[Dataset records]
__________________________________________________

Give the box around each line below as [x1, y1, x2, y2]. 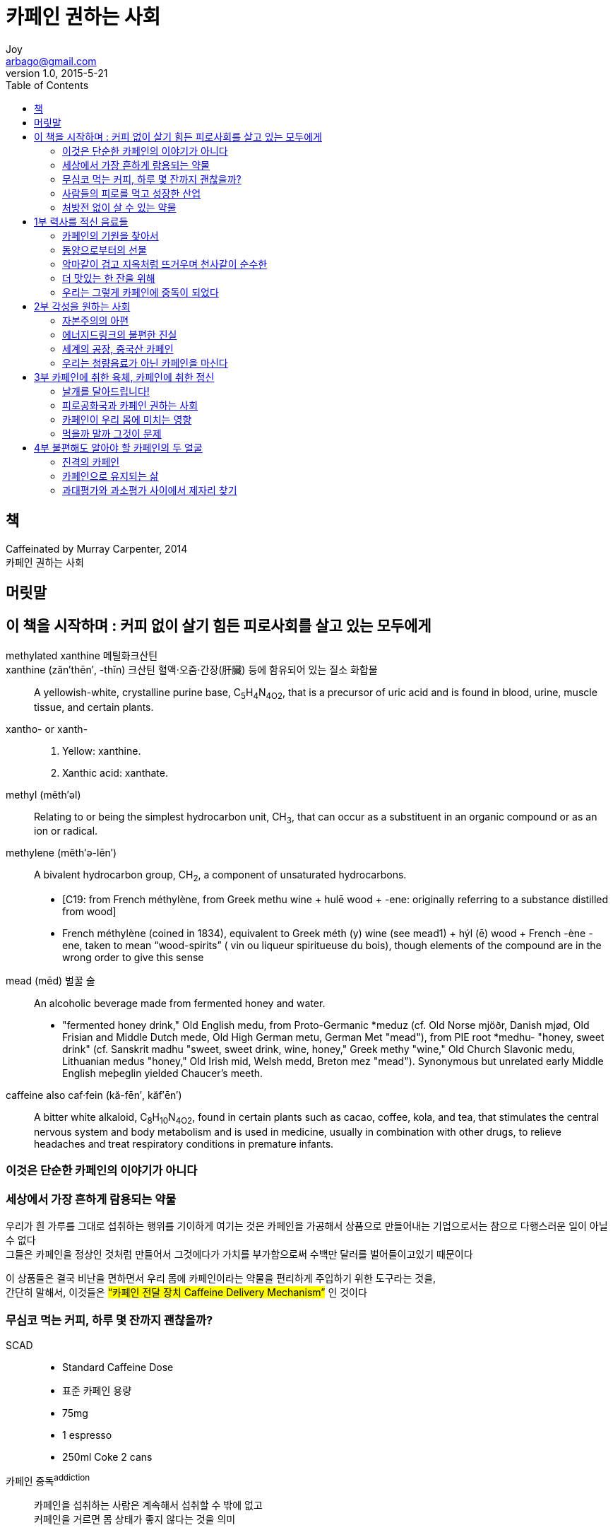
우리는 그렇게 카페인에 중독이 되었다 [62, 286, 219, 298]
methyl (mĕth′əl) [6, 788, 81, 801]
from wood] [62, 905, 117, 918]
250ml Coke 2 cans [62, 1450, 153, 1463]
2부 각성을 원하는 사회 [34, 300, 131, 312]
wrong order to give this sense [62, 951, 204, 964]
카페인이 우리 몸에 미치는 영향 [62, 413, 192, 425]
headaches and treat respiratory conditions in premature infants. [34, 1138, 334, 1151]

__________________________________________________

EXERCISE DETAILS:
Once the line with "methyl (mĕth′əl) [6, 788, 81, 801]" is found in the records above, print exactly that line and every line after it through the line with "카페인이 우리 몸에 미치는 영향 [62, 413, 192, 425]".

SOLUTION TO THIS TASK:
methyl (mĕth′əl) [6, 788, 81, 801]
from wood] [62, 905, 117, 918]
250ml Coke 2 cans [62, 1450, 153, 1463]
2부 각성을 원하는 사회 [34, 300, 131, 312]
wrong order to give this sense [62, 951, 204, 964]
카페인이 우리 몸에 미치는 영향 [62, 413, 192, 425]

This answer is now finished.